CompTIA CySA+ (CS0-001) — Question 232

Alerts have been received from the SIEM, indicating infections on multiple computers. Based on threat characteristics, these files were quarantined by the host- based antivirus program. At the same time, additional alerts in the SIEM show multiple blocked URLs from the address of the infected computers; the URLs were classified as uncategorized. The domain location of the IP address of the URLs that were blocked is checked, and it is registered to an ISP in Russia. Which of the following steps should be taken NEXT?

Answer options

• A. Remove those computers from the network and replace the hard drives. Send the infected hard drives out for investigation.
• B. Run a full antivirus scan on all computers and use Splunk to search for any suspicious activity that happened just before the alerts were received in the SIEM.
• C. Run a vulnerability scan and patch discovered vulnerabilities on the next pathing cycle. Have the users restart their computers. Create a use case in the SIEM to monitor failed logins on the infected computers.
• D. Install a computer with the same settings as the infected computers in the DMZ to use as a honeypot.

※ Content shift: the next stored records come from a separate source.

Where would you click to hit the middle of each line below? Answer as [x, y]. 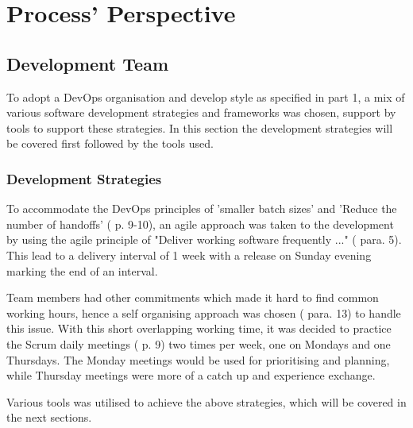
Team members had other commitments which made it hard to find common [193, 297]
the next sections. [49, 417]
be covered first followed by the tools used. [110, 143]
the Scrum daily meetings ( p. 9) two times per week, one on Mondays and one [199, 343]
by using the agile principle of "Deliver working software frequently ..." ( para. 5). [204, 239]
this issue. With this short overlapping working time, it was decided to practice [199, 328]
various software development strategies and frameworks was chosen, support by [201, 112]
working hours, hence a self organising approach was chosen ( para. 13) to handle [204, 312]
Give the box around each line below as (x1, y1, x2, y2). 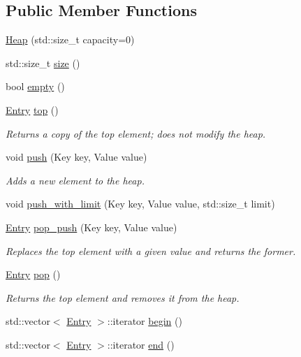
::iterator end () (107, 337, 175, 351)
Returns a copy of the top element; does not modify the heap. (6, 126, 266, 140)
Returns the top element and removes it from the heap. (6, 290, 240, 305)
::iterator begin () (107, 314, 182, 328)
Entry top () (6, 102, 59, 117)
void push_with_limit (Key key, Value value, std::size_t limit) (6, 196, 275, 211)
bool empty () (6, 79, 65, 94)
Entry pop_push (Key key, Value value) (6, 219, 177, 234)
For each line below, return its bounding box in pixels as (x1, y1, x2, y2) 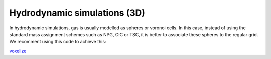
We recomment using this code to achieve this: (9, 39, 106, 45)
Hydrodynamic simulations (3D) (9, 7, 146, 18)
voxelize (9, 48, 27, 54)
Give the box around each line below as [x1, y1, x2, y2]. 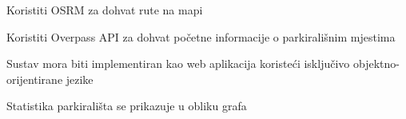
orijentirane [6, 70, 63, 87]
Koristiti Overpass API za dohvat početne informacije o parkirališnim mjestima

Permit the URLs classified as uncategorized to and from that host.

Correct answer: B

Explanation

The correct answer is B because running a full antivirus scan and using Splunk helps to identify the extent of the infection and any suspicious activities leading to the alerts, which is crucial for effective remediation. Option A is too drastic and may not be necessary; C focuses on vulnerabilities rather than immediate threat assessment, and D risks further exposure by allowing potentially harmful URLs to interact with a new system.